Aim of the exercise
Only the lines below from the one containing "Weak Topology (62, 229)" through the one containing "The number of ticks" belong in the answer, set down exactly, with the pictures left out.

+++ Records for the task

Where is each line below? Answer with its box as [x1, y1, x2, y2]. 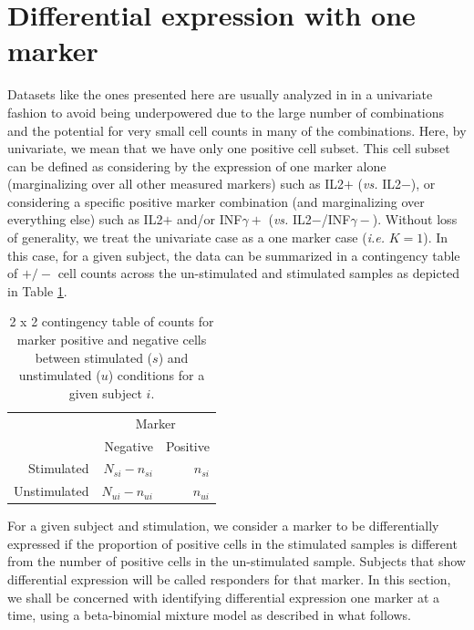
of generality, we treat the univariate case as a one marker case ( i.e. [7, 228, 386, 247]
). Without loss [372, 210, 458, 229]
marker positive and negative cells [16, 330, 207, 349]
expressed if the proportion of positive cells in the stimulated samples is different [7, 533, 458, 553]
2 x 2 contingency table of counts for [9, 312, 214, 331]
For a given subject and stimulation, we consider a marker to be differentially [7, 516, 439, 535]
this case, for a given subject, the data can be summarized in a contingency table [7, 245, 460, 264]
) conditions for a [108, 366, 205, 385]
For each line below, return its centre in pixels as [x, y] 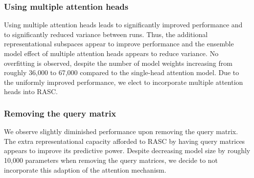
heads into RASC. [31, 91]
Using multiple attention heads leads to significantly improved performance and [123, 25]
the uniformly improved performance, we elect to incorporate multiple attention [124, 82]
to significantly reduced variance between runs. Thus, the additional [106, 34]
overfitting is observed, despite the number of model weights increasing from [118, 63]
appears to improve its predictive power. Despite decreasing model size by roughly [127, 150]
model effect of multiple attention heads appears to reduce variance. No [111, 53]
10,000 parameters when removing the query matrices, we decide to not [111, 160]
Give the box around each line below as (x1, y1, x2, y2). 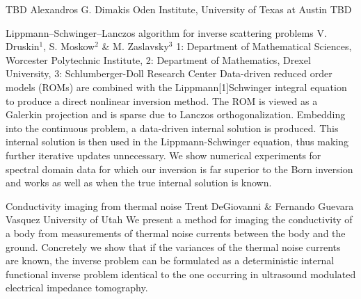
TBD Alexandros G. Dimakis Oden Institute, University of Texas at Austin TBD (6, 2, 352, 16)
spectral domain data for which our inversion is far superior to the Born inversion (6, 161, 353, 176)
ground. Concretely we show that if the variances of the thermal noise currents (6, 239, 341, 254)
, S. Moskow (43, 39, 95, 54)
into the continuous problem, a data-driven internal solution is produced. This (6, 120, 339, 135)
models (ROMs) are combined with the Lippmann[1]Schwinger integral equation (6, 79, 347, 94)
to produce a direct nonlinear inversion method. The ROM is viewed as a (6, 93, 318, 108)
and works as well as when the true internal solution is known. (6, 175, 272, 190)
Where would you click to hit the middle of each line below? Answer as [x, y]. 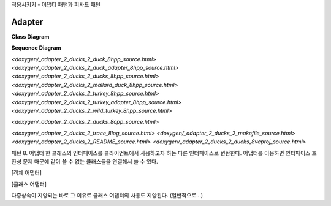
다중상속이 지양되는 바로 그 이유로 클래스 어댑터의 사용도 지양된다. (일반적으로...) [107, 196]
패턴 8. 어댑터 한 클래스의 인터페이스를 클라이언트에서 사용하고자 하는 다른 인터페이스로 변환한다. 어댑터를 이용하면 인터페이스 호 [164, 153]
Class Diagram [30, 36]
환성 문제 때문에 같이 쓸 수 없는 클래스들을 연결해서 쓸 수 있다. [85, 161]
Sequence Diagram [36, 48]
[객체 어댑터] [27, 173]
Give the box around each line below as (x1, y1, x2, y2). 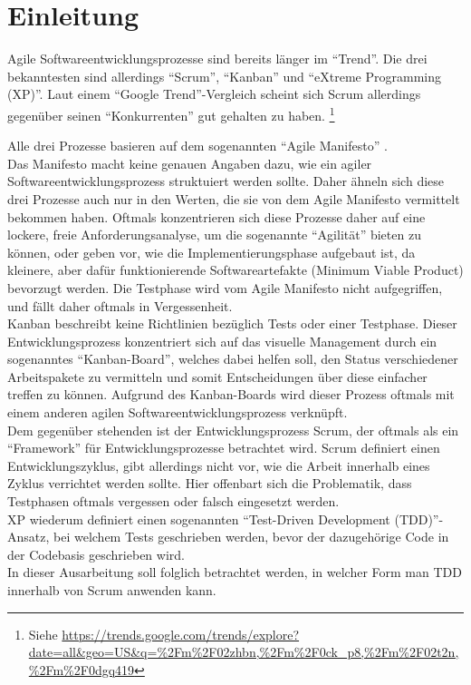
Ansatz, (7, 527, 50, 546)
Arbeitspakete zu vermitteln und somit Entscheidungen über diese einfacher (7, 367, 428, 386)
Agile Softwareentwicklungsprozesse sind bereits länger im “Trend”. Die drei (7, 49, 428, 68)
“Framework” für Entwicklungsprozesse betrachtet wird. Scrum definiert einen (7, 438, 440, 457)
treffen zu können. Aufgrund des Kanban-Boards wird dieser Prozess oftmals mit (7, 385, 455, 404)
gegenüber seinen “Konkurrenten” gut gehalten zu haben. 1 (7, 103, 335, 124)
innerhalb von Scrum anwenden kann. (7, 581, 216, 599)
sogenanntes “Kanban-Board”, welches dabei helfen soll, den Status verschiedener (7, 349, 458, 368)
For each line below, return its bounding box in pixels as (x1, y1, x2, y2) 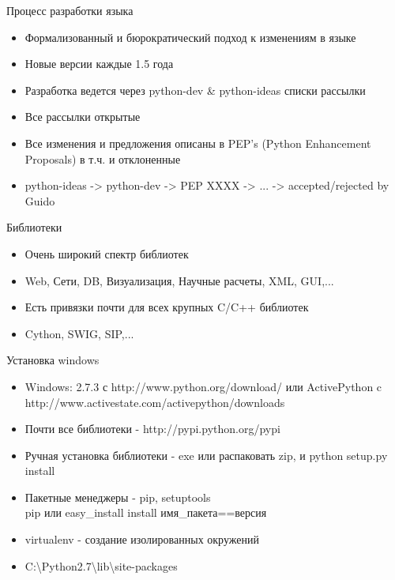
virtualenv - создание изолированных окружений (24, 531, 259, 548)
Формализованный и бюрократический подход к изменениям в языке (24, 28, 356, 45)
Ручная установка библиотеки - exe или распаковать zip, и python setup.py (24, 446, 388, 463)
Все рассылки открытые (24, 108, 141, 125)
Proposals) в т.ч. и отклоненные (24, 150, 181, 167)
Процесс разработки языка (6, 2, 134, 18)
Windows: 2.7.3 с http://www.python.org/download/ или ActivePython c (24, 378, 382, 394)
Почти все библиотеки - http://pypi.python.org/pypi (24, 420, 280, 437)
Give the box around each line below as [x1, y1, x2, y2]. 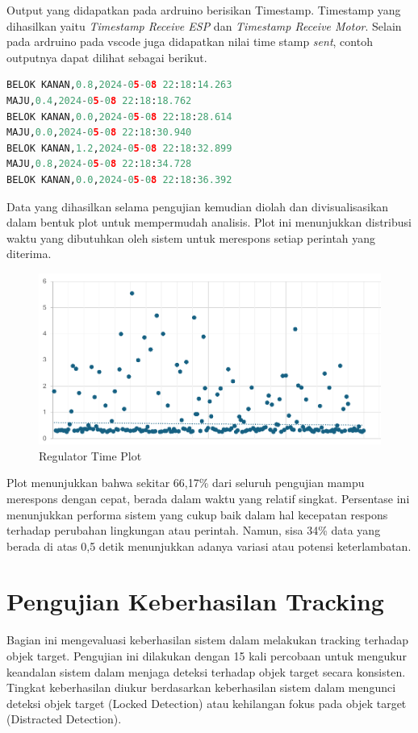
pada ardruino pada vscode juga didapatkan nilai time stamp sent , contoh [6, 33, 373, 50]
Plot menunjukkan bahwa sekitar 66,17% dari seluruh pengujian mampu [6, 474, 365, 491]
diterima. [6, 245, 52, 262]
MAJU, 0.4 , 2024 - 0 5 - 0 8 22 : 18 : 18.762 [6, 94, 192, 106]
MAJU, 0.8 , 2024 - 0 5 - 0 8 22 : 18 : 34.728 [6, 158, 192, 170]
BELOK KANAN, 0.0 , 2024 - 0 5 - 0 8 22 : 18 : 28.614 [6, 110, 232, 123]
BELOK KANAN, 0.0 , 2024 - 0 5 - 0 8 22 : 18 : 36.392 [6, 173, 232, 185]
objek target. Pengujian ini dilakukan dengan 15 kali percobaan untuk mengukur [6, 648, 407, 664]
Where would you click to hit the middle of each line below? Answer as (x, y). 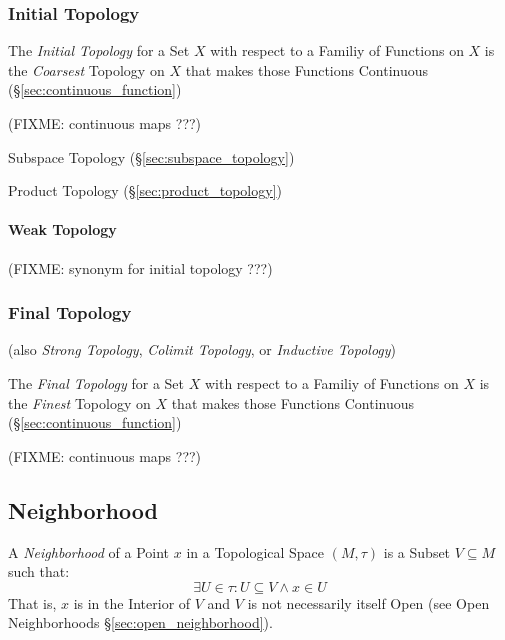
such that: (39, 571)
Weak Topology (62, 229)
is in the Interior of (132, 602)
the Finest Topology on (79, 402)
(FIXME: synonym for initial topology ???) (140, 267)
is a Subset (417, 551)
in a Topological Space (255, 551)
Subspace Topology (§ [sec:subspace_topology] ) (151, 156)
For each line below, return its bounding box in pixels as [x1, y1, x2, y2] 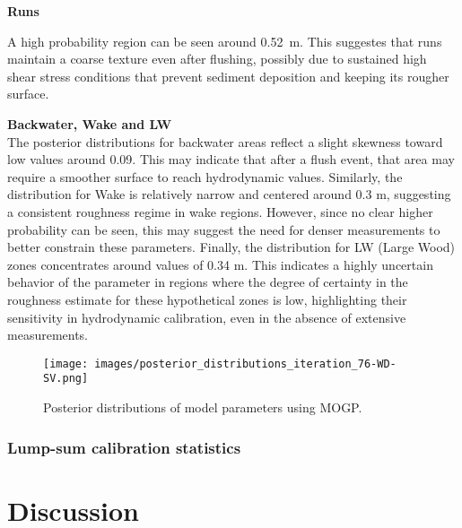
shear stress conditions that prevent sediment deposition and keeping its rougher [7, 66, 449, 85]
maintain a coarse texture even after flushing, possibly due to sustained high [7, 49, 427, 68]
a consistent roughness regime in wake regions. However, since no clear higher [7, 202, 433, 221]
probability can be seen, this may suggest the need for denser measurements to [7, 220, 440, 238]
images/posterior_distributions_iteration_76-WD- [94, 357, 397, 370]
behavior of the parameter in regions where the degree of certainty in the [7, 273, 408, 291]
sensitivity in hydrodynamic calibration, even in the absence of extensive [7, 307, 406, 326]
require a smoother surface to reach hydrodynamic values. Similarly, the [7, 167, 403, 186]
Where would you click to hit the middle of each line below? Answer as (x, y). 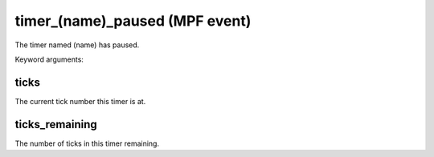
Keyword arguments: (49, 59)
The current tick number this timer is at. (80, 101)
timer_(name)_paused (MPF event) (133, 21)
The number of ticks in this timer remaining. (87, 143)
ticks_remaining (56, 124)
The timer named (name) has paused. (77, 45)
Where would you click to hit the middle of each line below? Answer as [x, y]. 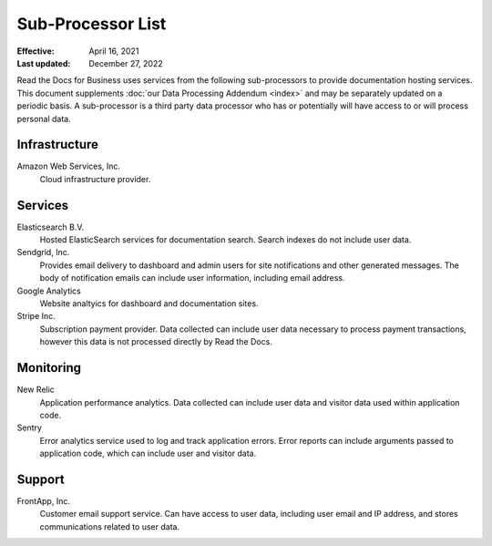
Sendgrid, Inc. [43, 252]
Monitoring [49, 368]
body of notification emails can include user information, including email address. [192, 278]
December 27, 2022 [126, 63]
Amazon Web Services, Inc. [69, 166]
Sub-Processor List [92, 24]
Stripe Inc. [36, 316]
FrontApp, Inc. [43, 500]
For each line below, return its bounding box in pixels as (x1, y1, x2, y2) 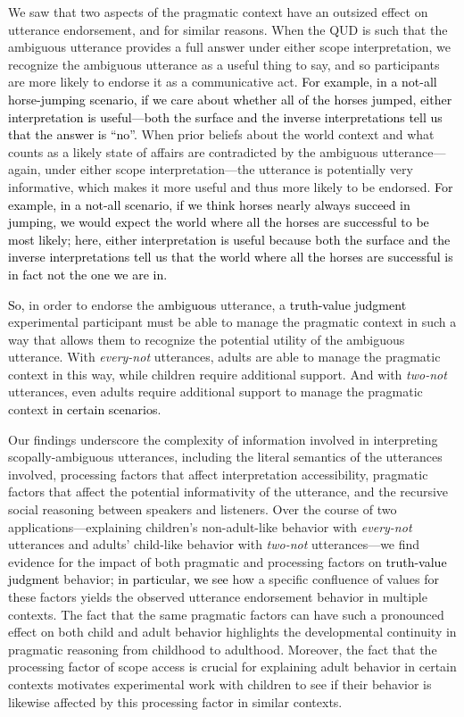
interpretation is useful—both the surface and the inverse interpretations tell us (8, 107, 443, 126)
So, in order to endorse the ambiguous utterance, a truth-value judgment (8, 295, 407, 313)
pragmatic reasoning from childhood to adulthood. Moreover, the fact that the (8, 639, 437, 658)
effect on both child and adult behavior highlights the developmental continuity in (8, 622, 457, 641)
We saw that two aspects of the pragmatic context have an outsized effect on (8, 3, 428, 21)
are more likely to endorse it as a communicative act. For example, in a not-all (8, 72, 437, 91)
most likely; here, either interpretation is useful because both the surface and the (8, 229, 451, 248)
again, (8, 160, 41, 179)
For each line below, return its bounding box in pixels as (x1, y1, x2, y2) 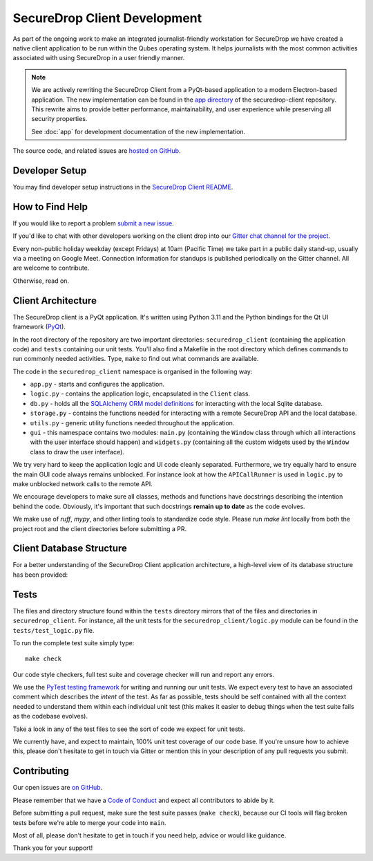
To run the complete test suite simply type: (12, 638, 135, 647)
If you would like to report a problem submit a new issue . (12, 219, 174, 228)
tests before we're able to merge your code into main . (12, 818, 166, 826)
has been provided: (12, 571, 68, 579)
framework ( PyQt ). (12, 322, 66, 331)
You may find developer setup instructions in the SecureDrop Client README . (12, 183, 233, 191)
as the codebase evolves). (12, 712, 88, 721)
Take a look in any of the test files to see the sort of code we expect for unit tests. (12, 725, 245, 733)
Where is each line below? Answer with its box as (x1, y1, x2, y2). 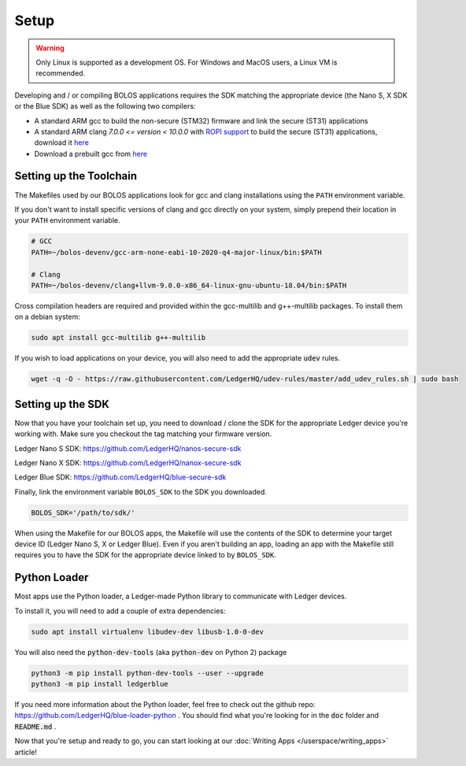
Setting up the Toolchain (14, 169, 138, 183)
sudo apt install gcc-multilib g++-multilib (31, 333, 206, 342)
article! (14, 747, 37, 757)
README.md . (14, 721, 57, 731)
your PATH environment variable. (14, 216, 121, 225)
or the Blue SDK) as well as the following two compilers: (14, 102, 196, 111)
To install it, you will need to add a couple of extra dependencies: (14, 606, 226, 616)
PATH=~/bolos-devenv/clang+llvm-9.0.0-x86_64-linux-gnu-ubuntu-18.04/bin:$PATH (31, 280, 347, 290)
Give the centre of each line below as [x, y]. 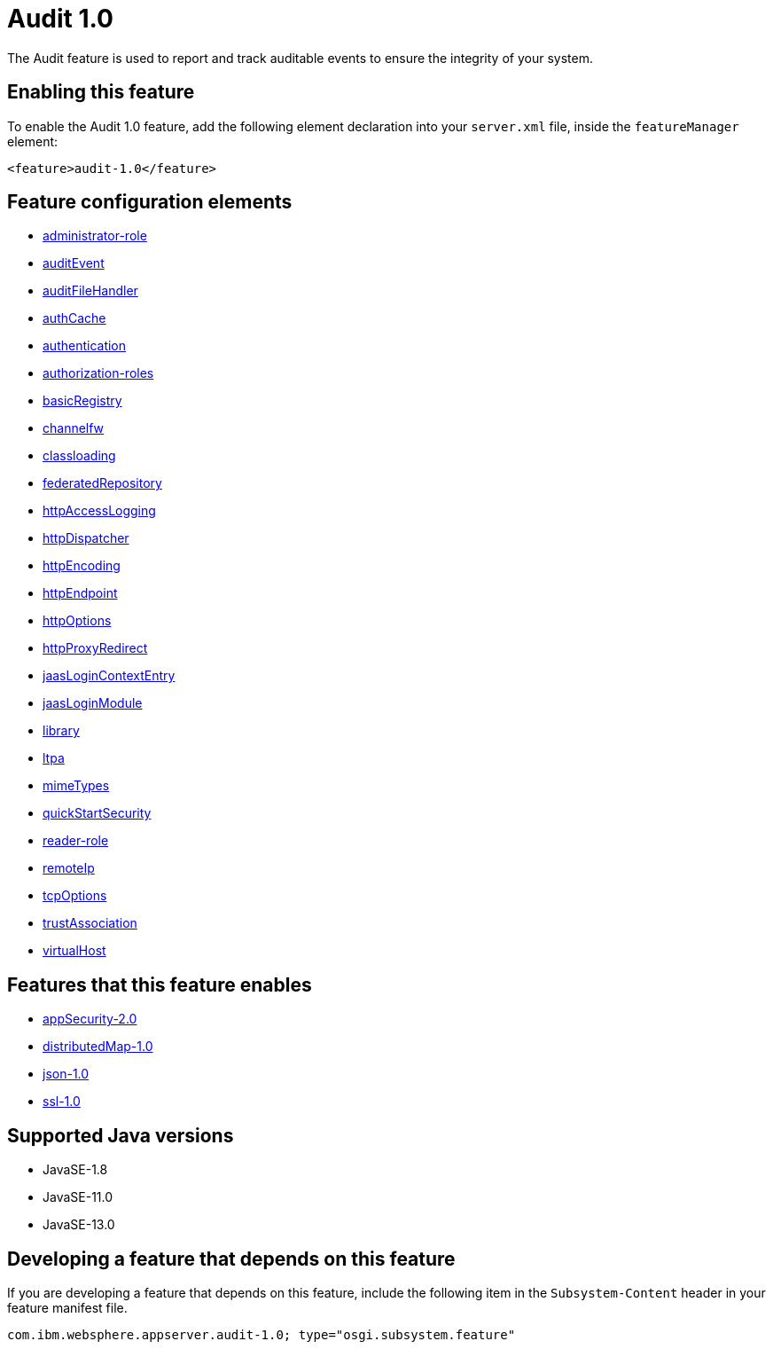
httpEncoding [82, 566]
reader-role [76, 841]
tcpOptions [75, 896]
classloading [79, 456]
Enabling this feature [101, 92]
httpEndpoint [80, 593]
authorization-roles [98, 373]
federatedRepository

++++++

Exercise output
Weak Topology (62, 229)
is in the Interior of (132, 602)
the Finest Topology on (79, 402)
(FIXME: synonym for initial topology ???) (140, 267)
is a Subset (417, 551)
in a Topological Space (255, 551)
Subspace Topology (§ [sec:subspace_topology] ) (151, 156)
For each line below, return its bounding box in pixels as [x1, y1, x2, y2] 
shear stress conditions that prevent sediment deposition and keeping its rougher [7, 66, 449, 85]
maintain a coarse texture even after flushing, possibly due to sustained high [7, 49, 427, 68]
a consistent roughness regime in wake regions. However, since no clear higher [7, 202, 433, 221]
probability can be seen, this may suggest the need for denser measurements to [7, 220, 440, 238]
images/posterior_distributions_iteration_76-WD- [94, 357, 397, 370]
behavior of the parameter in regions where the degree of certainty in the [7, 273, 408, 291]
sensitivity in hydrodynamic calibration, even in the absence of extensive [7, 307, 406, 326]
require a smoother surface to reach hydrodynamic values. Similarly, the [7, 167, 403, 186]
Where would you click to hit the middle of each line below? Answer as (x, y). 
Keyword arguments: (49, 59)
The current tick number this timer is at. (80, 101)
timer_(name)_paused (MPF event) (133, 21)
The number of ticks in this timer remaining. (87, 143)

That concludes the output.